MSE PhD proposal- Gyu Hyon (Eric) Lee

Date: Monday, December 7th 2015 

Time: 10:30 AM

Location: MRDC 3515 

Title: Fabrication and Application of Photonic Crystal and Nano-Photonic Structures in Dynamic Sensing and Light Extraction

Committee:
Prof. Christopher Summers, Advisor, MSE 
Prof. Zhitao Kang, Advisor, MSE/GTRI 
Prof. Naresh Thadhani, MSE 
Prof. Meilin Liu, MSE 
Dr. Brent Wagner, GTRI 

Abstract

Photonic crystals (PCs) and nano-photonic structures such as optical microcavities (OMCs) have been investigated widely for many different applications. PCs and OMCs’ well-defined physical dependence to its optical characteristics had been applied in many different sensor applications such as mechanical, gas, chemical, and bio photonic-sensors. Also, due to PC’s inherent ability to waveguide specific frequency of lights, PCs can be utilized to improve the efficiency of devices such as LEDs. This study is designed to further investigate potential applications of such nano-photonic structures employing these characteristics.        

One of the application of PCs and OMCs investigated in this study is to use them as dynamic loading (shock) sensors.
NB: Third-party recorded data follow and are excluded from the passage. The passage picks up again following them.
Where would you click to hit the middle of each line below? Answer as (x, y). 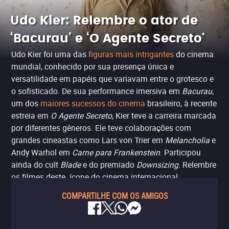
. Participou (180, 152)
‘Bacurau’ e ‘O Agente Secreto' (107, 39)
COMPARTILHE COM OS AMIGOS (114, 196)
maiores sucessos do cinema (93, 103)
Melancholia (187, 140)
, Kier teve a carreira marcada (164, 116)
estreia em (31, 116)
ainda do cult (36, 165)

The behavior of a system with meso-scale variation under shock is significantly different from the continuum behavior but the knowledge is deficient due to the lack of such sensors that are capable of providing distinguishable information with a spatial resolution in such time frame. These photonic structures have spectral properties directly related to their dimensions and have high potentials as the dynamic loading sensor. The change in structure due to shock can almost instantaneously be reflected as the observable change in their optical properties. In this study, we will investigate various designs of nano-photonic structures and photonic crystal structures that can potentially be used as a precise shock loading sensor with a spatial resolution.

Another application of PCs investigated in this study is to use it as a light output coupler of scintillators to photomultiplier (PMTs) tubes. Nanocomposite glass ceramic scintillators have many advantages such as large scalability, good thermal, chemical and mechanical stability, and economical manufacturing and material cost. However, the light output is lacking. Light output of the scintillator can be improved by utilizing PCs ability to waveguide specific frequency of lights. When the PC lattice structures are employed on the surface of the nanocomposite scintillators, propagation of emitted light would be directionally controlled, and internal reflections would be minimized. These scintillators would demonstrate a significant increase in light collection efficiency as emitted light will be perpendicularly guided to the PMTs. Furthermore, we will systematically investigate various factors to improve the light yield of the transparent nanocomposite scintillator itself such as glass compositions, volume fractions of active nanocrystals to glass matrix and choice of nanocrystals. A significant improvement in light output of the transparent glass ceramic scintillator is anticipated from systematical investigations in conjunction with PC lattice after the successful completion of this study.